▶ [Instructions for the task]
Within the records below, find the line with "ধ্বংস হওয়ার সময়" and the line with "the pattern of", then reproduce exactly those two lines and all lines between them, without any picture.

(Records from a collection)
====

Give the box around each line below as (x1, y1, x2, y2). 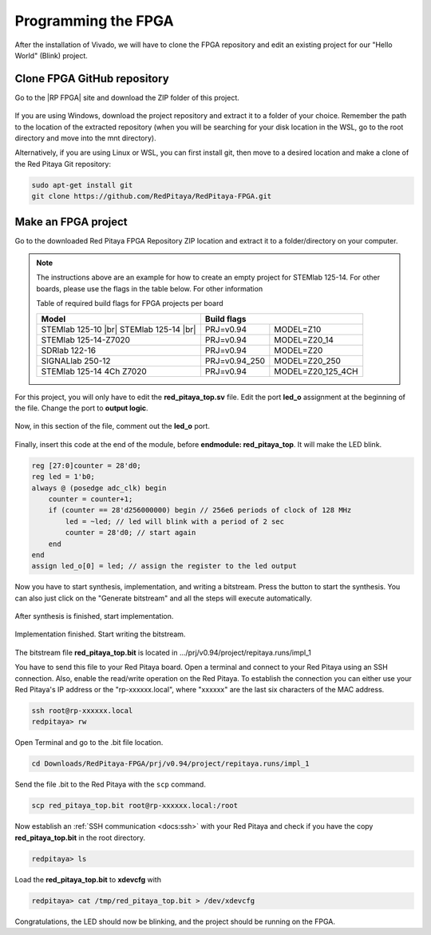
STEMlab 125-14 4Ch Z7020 (41, 366, 147, 377)
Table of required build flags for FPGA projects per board (36, 299, 223, 308)
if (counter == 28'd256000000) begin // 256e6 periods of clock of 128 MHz (48, 505, 352, 515)
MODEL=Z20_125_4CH (274, 366, 358, 377)
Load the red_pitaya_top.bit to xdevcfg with (14, 874, 161, 884)
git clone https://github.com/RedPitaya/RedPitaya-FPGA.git (31, 192, 272, 201)
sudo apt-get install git (31, 180, 133, 189)
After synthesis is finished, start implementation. (14, 612, 174, 621)
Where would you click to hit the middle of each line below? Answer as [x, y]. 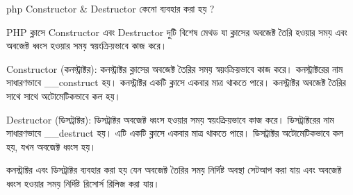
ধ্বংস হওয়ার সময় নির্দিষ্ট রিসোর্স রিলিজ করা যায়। [83, 183]
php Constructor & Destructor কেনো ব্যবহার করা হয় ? [110, 8]
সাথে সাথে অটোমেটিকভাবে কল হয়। [64, 95]
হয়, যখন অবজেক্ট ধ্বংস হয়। [51, 146]
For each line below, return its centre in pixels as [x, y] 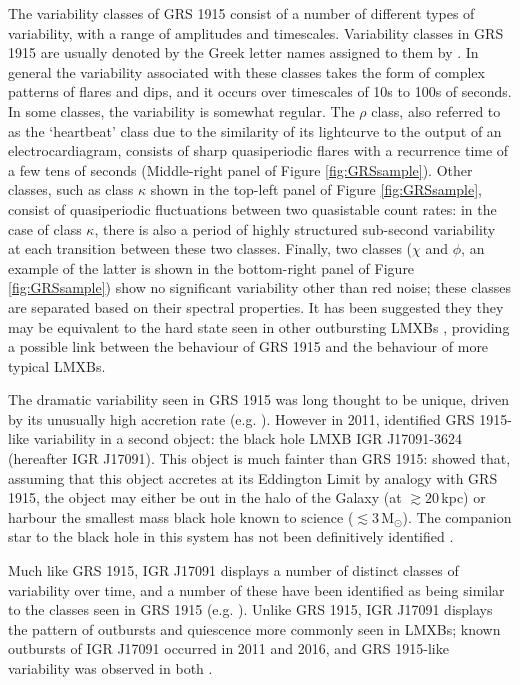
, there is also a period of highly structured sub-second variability [295, 228]
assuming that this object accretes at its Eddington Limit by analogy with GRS [253, 477]
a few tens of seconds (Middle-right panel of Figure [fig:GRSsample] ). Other [240, 169]
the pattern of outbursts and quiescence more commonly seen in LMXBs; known [254, 628]
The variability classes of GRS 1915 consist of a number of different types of [241, 13]
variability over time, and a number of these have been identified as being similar [256, 589]
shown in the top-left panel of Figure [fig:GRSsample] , [316, 189]
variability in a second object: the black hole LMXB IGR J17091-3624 [248, 438]
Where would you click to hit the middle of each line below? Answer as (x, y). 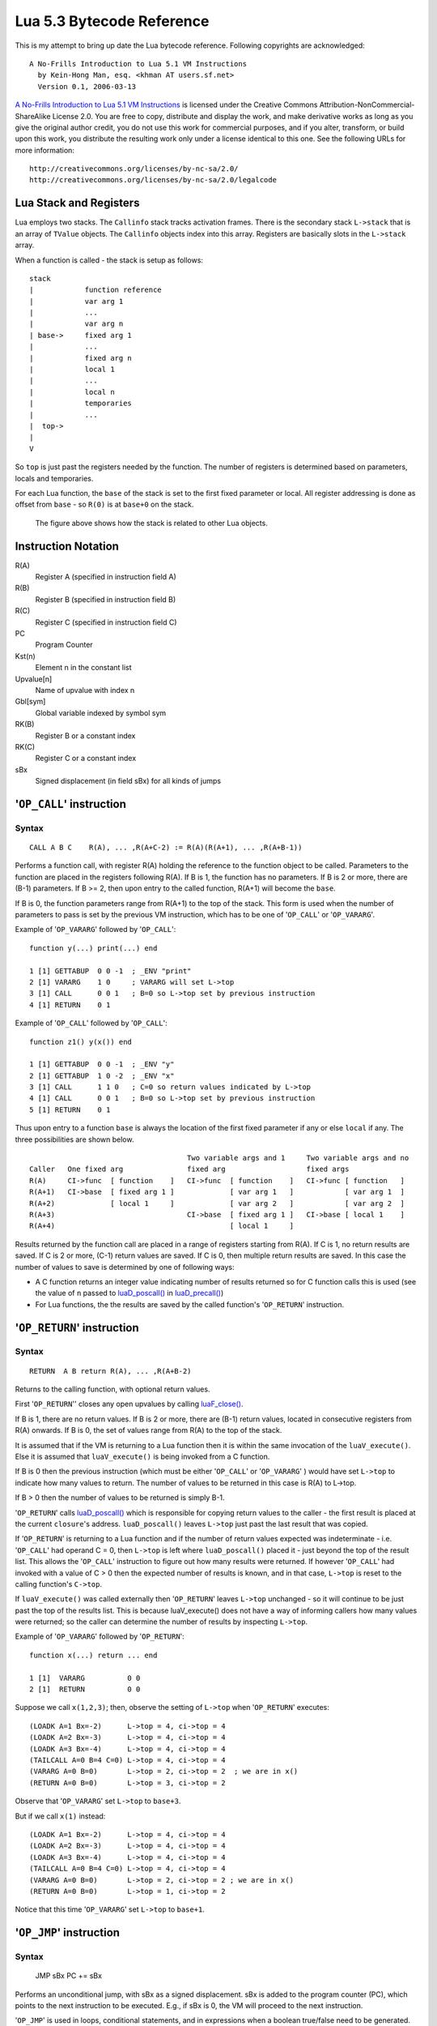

====

▶ [Answer box]
ধ্বংস হওয়ার সময় নির্দিষ্ট রিসোর্স রিলিজ করা যায়। [83, 183]
php Constructor & Destructor কেনো ব্যবহার করা হয় ? [110, 8]
সাথে সাথে অটোমেটিকভাবে কল হয়। [64, 95]
হয়, যখন অবজেক্ট ধ্বংস হয়। [51, 146]
For each line below, return its centre in pixels as [x, y] 
, there is also a period of highly structured sub-second variability [295, 228]
assuming that this object accretes at its Eddington Limit by analogy with GRS [253, 477]
a few tens of seconds (Middle-right panel of Figure [fig:GRSsample] ). Other [240, 169]
the pattern of outbursts and quiescence more commonly seen in LMXBs; known [254, 628]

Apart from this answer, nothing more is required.